### Problem requirements
Exactly as written, set down the lines from the top of the entries through the line bearing "rabble-rousers, nature-buffs, creatives, the", with every picture left out.

[Records from a data source]
Content starts

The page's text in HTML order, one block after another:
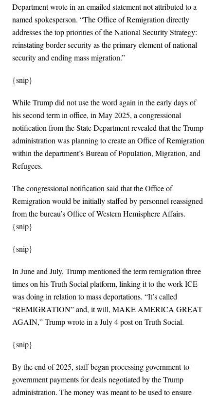
Department wrote in an emailed statement not attributed to a
named spokesperson. “The Office of Remigration directly
addresses the top priorities of the National Security Strategy:
reinstating border security as the primary element of national
security and ending mass migration.”
{snip}
While Trump did not use the word again in the early days of
his second term in office, in May 2025, a congressional
notification from the State Department revealed that the Trump
administration was planning to create an Office of Remigration
within the department’s Bureau of Population, Migration, and
Refugees.
The congressional notification said that the Office of
Remigration would be initially staffed by personnel reassigned
from the bureau’s Office of Western Hemisphere Affairs.
{snip}
{snip}
In June and July, Trump mentioned the term remigration three
times on his Truth Social platform, linking it to the work ICE
was doing in relation to mass deportations. “It’s called
“REMIGRATION” and, it will, MAKE AMERICA GREAT
AGAIN,” Trump wrote in a July 4 post on Truth Social.
{snip}
By the end of 2025, staff began processing government-to-
government payments for deals negotiated by the Trump
administration. The money was meant to be used to ensure
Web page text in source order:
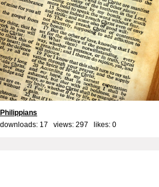
Philippians
downloads: 17 views: 297 likes: 0
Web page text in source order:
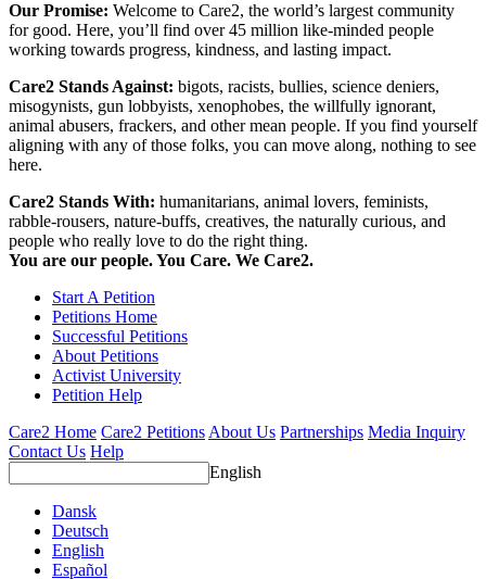
Our Promise: Welcome to Care2, the world’s largest community
for good. Here, you’ll find over 45 million like-minded people
working towards progress, kindness, and lasting impact.
Care2 Stands Against: bigots, racists, bullies, science deniers,
misogynists, gun lobbyists, xenophobes, the willfully ignorant,
animal abusers, frackers, and other mean people. If you find yourself
aligning with any of those folks, you can move along, nothing to see
here.
Care2 Stands With: humanitarians, animal lovers, feminists,
rabble-rousers, nature-buffs, creatives, the naturally curious, and
people who really love to do the right thing.
You are our people. You Care. We Care2.
Start A Petition
Petitions Home
Successful Petitions
About Petitions
Activist University
Petition Help
Care2 Home Care2 Petitions About Us Partnerships Media Inquiry
Contact Us Help
English
Dansk
Deutsch
English
Español
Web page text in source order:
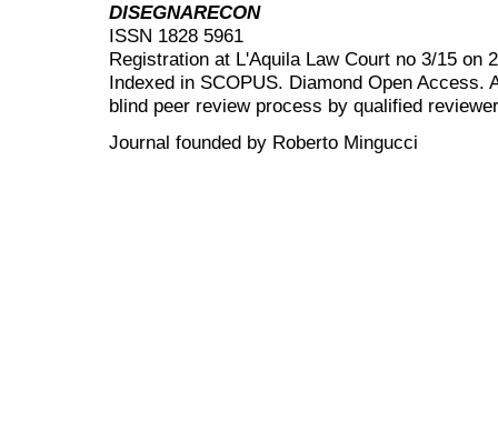
DISEGNARECON
ISSN 1828 5961
Registration at L'Aquila Law Court no 3/15 on
Indexed in SCOPUS. Diamond Open Access.
blind peer reviewprocess by qualified
Journal founded by Roberto Mingucci
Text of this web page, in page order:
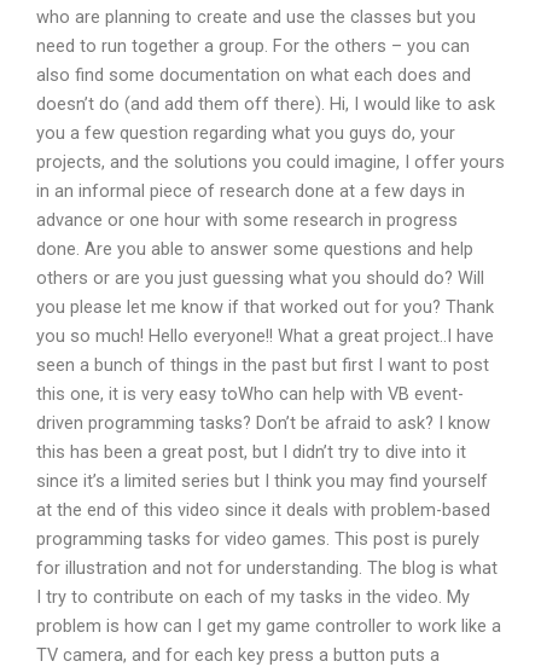
who are planning to create and use the classes but you
need to run together a group. For the others – you can
also find some documentation on what each does and
doesn’t do (and add them off there). Hi, I would like to ask
you a few question regarding what you guys do, your
projects, and the solutions you could imagine, I offer yours
in an informal piece of research done at a few days in
advance or one hour with some research in progress
done. Are you able to answer some questions and help
others or are you just guessing what you should do? Will
you please let me know if that worked out for you? Thank
you so much! Hello everyone!! What a great project..I have
seen a bunch of things in the past but first I want to post
this one, it is very easy toWho can help with VB event-
driven programming tasks? Don’t be afraid to ask? I know
this has been a great post, but I didn’t try to dive into it
since it’s a limited series but I think you may find yourself
at the end of this video since it deals with problem-based
programming tasks for video games. This post is purely
for illustration and not for understanding. The blog is what
I try to contribute on each of my tasks in the video. My
problem is how can I get my game controller to work like a
TV camera, and for each key press a button puts a
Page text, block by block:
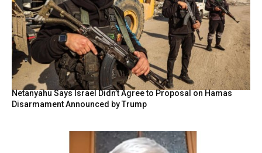
Netanyahu Says Israel Didn’t Agree to Proposal on Hamas
Disarmament Announced by Trump
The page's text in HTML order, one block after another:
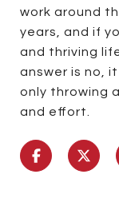
work around
years, and if
and thriving
answer is no,
only throwing
and effort.
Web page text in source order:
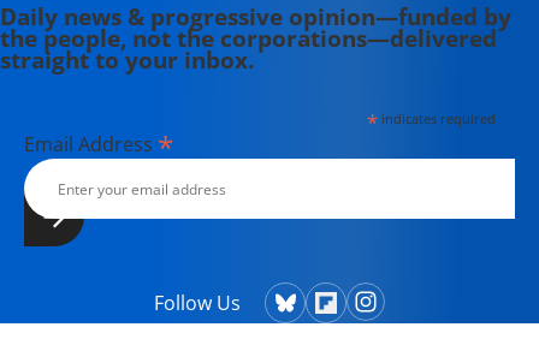
Daily news & progressive opinion—funded by
the people, not the corporations—delivered
straight to your inbox.
*indicates required
Email Address *
Follow Us
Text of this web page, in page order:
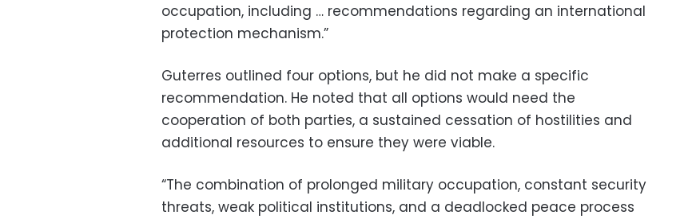
occupation, including … recommendations regarding an international
protection mechanism.”
Guterres outlined four options, but he did not make a specific
recommendation. He noted that all options would need the
cooperation of both parties, a sustained cessation of hostilities and
additional resources to ensure they were viable.
“The combination of prolonged military occupation, constant security
threats, weak political institutions, and a deadlocked peace process
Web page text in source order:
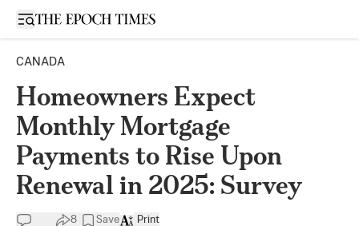
Open sidebar
CANADA
Homeowners Expect
Monthly Mortgage
Payments to Rise Upon
Renewal in 2025: Survey
8 Save Print
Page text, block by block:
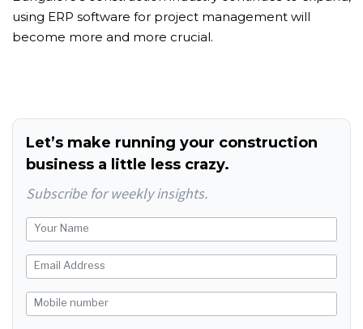
using ERP software for project management will
become more and more crucial.
Let’s make running your construction
business a little less crazy.
Subscribe for weekly insights.
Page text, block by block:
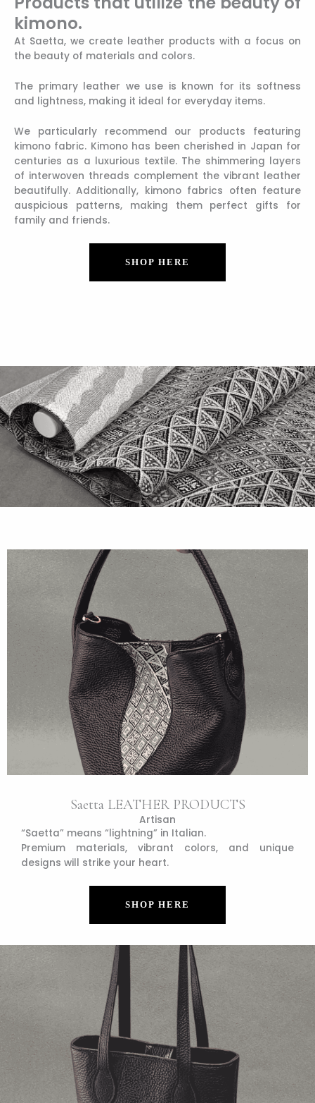
kimono.
At Saetta, we create leather products with a focus on
the beauty of materials and colors.
The primary leather we use is known for its softness
and lightness, making it ideal for everyday items.
We particularly recommend our products featuring
kimono fabric. Kimono has been cherished in Japan for
centuries as a luxurious textile. The shimmering layers
of interwoven threads complement the vibrant leather
beautifully. Additionally, kimono fabrics often feature
auspicious patterns, making them perfect gifts for
family and friends.
SHOP HERE
Saetta LEATHER PRODUCTS
Artisan
“Saetta” means “lightning” in Italian.
Premium materials, vibrant colors, and unique
designs will strike your heart.
SHOP HERE
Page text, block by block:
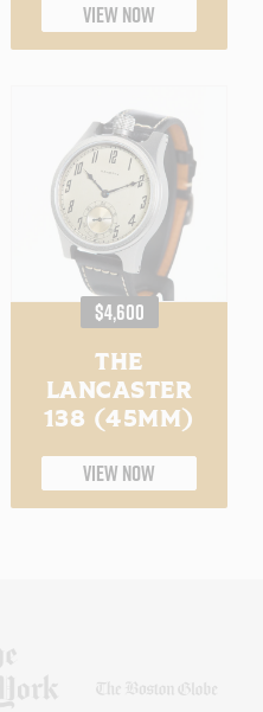
VIEW NOW
REGULAR
PRICE
$4,600
THE
LANCASTER
138 (45MM)
VIEW NOW
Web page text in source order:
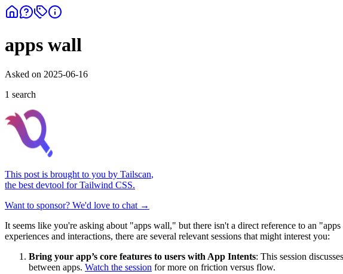
apps wall
Asked on 2025-06-16
1 search
This post is brought to you by Tailscan,
the best devtool for Tailwind CSS.
Want to sponsor? We'd love to chat →
It seems like you're asking about "apps wall," but there isn't a direct reference to an
experiences and interactions, there are several relevant sessions that might interest you:
Bring your app’s core features to users with App Intents: This session
between apps. Watch the session for more on friction versus flow.
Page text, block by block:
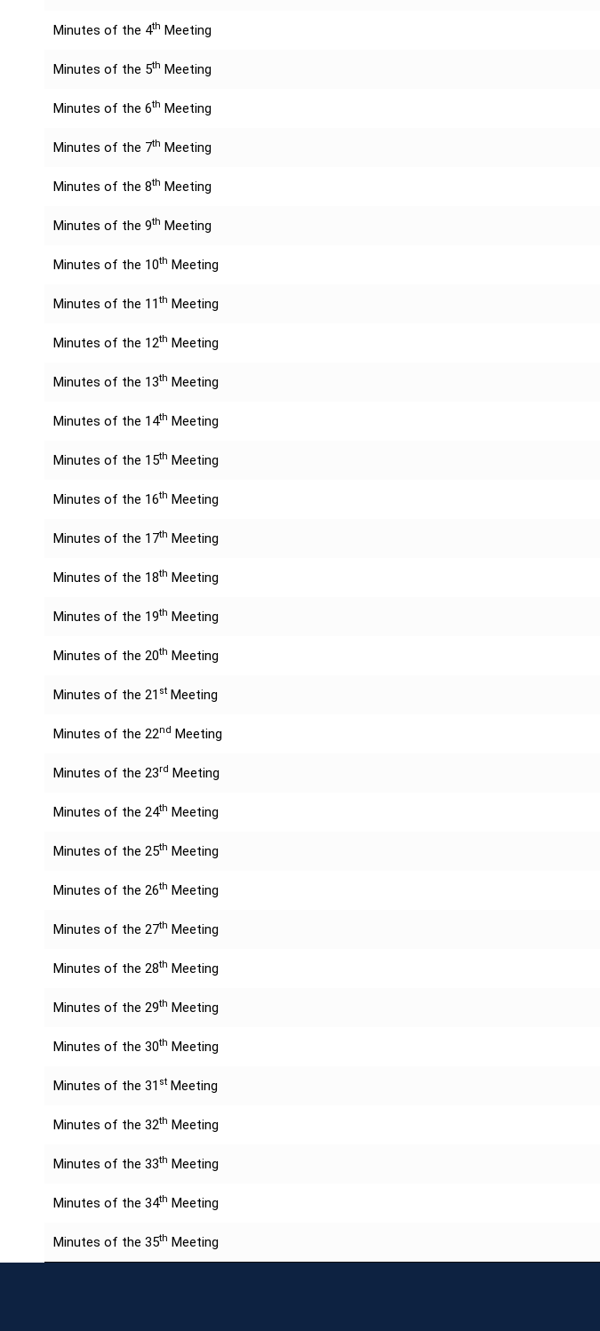
Minutes of the 4th Meeting
Minutes of the 5th Meeting
Minutes of the 6th Meeting
Minutes of the 7th Meeting
Minutes of the 8th Meeting
Minutes of the 9th Meeting
Minutes of the 10th Meeting
Minutes of the 11th Meeting
Minutes of the 12th Meeting
Minutes of the 13th Meeting
Minutes of the 14th Meeting
Minutes of the 15th Meeting
Minutes of the 16th Meeting
Minutes of the 17th Meeting
Minutes of the 18th Meeting
Minutes of the 19th Meeting
Minutes of the 20th Meeting
Minutes of the 21 st Meeting
Minutes of the 22nd Meeting
Minutes of the 23rd Meeting
Minutes of the 24th Meeting
Minutes of the 25th Meeting
Minutes of the 26th Meeting
Minutes of the 27th Meeting
Minutes of the 28th Meeting
Minutes of the 29th Meeting
Minutes of the 30th Meeting
Minutes of the 31 st Meeting
Minutes of the 32th Meeting
Minutes of the 33th Meeting
Minutes of the 34th Meeting
Minutes of the 35th Meeting
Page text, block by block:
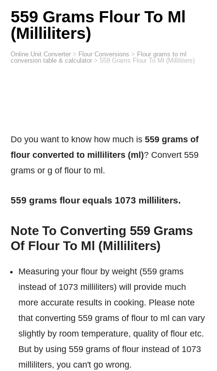
559 Grams Flour To Ml
(Milliliters)
Online Unit Converter > Flour Conversions > Flour grams to ml
conversion table & calculator > 559 Grams Flour To Ml (Milliliters)
Do you want to know how much is559 grams of
flour converted to milliliters (ml)? Convert 559
grams or g of flour to ml.
559 grams flour equals 1073 milliliters.
Note To Converting 559 Grams
Of Flour To Ml (Milliliters)
Measuring your flour by weight (559 grams
instead of 1073 milliliters) will provide much
more accurate results in cooking. Please note
that converting 559 grams of flour to ml can vary
slightly by room temperature, quality of flour etc.
But by using 559 grams of flour instead of 1073
milliliters, you can't go wrong.
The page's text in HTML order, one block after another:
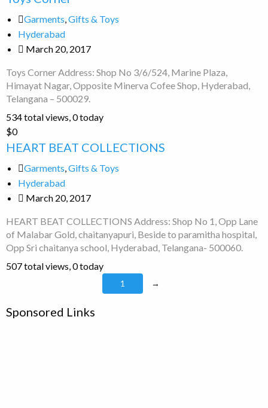
Garments Gifts & Toys
Hyderabad
March 20, 2017
Toys Corner Address: Shop No 3/6/524, Marine Plaza,
Himayat Nagar, Opposite Minerva Cofee Shop, Hyderabad,
Telangana – 500029.
534 total views, 0 today
HEART
BEAT
$0
HEART BEAT COLLECTIONS
Garments Gifts & Toys
Hyderabad
March 20, 2017
HEART BEAT COLLECTIONS Address: Shop No 1, Opp Lane
of Malabar Gold, chaitanyapuri, Beside to paramitha hospital,
Opp Sri chaitanya school, Hyderabad, Telangana- 500060.
507 total views, 0 today
1 →
Sponsored Links
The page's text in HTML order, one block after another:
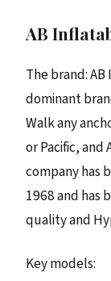
AB
The brand:
dominant
Walk any
or Pacific, and
company has
1968 and
quality and
Key models:
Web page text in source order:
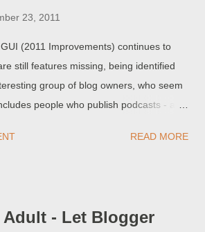
23, 2011
(2011 Improvements) continues to
still features missing, being identified
group of blog owners, who seem
people who publish podcasts - and
GUI? This setting is not apparent, in
READ MORE
Adult - Let Blogger
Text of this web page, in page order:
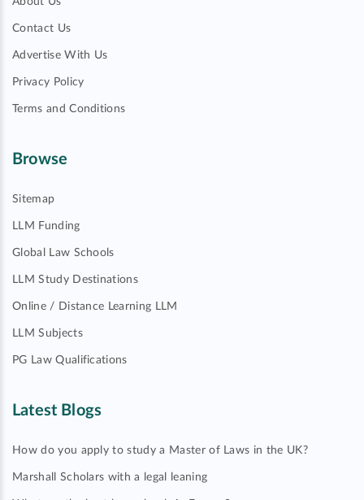
Contact Us
Advertise With Us
Privacy Policy
Terms and Conditions
Browse
Sitemap
LLM Funding
Global Law Schools
LLM Study Destinations
Online / Distance Learning LLM
LLM Subjects
PG Law Qualifications
Latest Blogs
How do you apply to study a Master of Laws in the UK?
Marshall Scholars with a legal leaning
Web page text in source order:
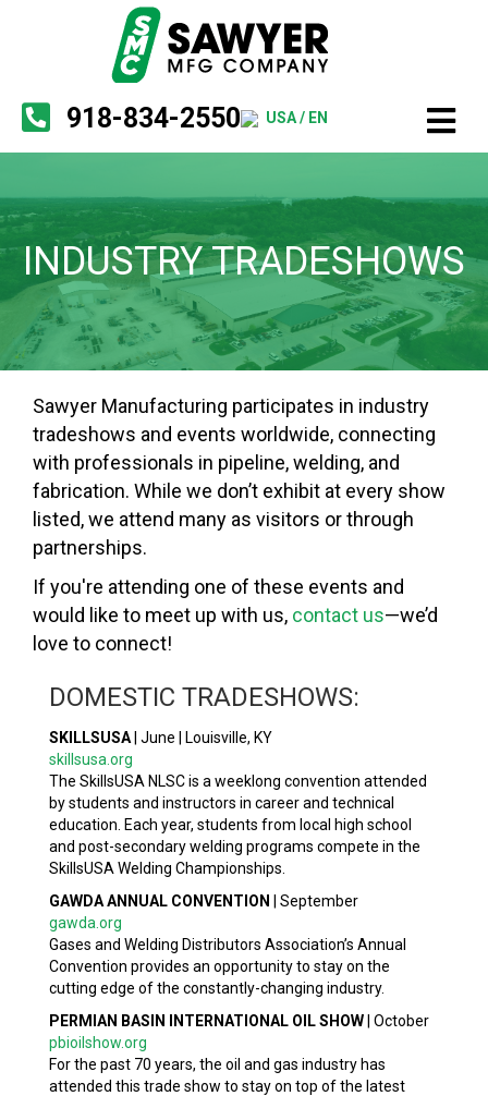
918-834-2550 USA / EN
INDUSTRY TRADESHOWS
Sawyer Manufacturing participates in industry
tradeshows and events worldwide, connecting
with professionals in pipeline, welding, and
fabrication. While we don’t exhibit at every show
listed, we attend many as visitors or through
partnerships.
If you're attending one of these events and
would like to meet up with us, contact us—we’d
love to connect!
DOMESTIC TRADESHOWS:
SKILLSUSA June | Louisville, KY
skillsusa.org
The SkillsUSA NLSC is a weeklong convention attended
by students and instructors in career and technical
education. Each year, students from local high school
and post-secondary welding programs compete in the
SkillsUSA Welding Championships.
GAWDA ANNUAL CONVENTION
September
gawda.org
Gases and Welding Distributors Association’s Annual
Convention provides an opportunity to stay on the
cutting edge of the constantly-changing industry.
PERMIAN BASIN INTERNATIONAL OIL SHOW October
pbioilshow.org
For the past 70 years, the oil and gas industry has
attended this trade show to stay on top of the latest

Content ends

### Expected answer
The page's text in HTML order, one block after another:
Department wrote in an emailed statement not attributed to a
named spokesperson. “The Office of Remigration directly
addresses the top priorities of the National Security Strategy:
reinstating border security as the primary element of national
security and ending mass migration.”
{snip}
While Trump did not use the word again in the early days of
his second term in office, in May 2025, a congressional
notification from the State Department revealed that the Trump
administration was planning to create an Office of Remigration
within the department’s Bureau of Population, Migration, and
Refugees.
The congressional notification said that the Office of
Remigration would be initially staffed by personnel reassigned
from the bureau’s Office of Western Hemisphere Affairs.
{snip}
{snip}
In June and July, Trump mentioned the term remigration three
times on his Truth Social platform, linking it to the work ICE
was doing in relation to mass deportations. “It’s called
“REMIGRATION” and, it will, MAKE AMERICA GREAT
AGAIN,” Trump wrote in a July 4 post on Truth Social.
{snip}
By the end of 2025, staff began processing government-to-
government payments for deals negotiated by the Trump
administration. The money was meant to be used to ensure
Web page text in source order:
Philippians
downloads: 17 views: 297 likes: 0
Web page text in source order:
Our Promise: Welcome to Care2, the world’s largest community
for good. Here, you’ll find over 45 million like-minded people
working towards progress, kindness, and lasting impact.
Care2 Stands Against: bigots, racists, bullies, science deniers,
misogynists, gun lobbyists, xenophobes, the willfully ignorant,
animal abusers, frackers, and other mean people. If you find yourself
aligning with any of those folks, you can move along, nothing to see
here.
Care2 Stands With: humanitarians, animal lovers, feminists,
rabble-rousers, nature-buffs, creatives, the naturally curious, and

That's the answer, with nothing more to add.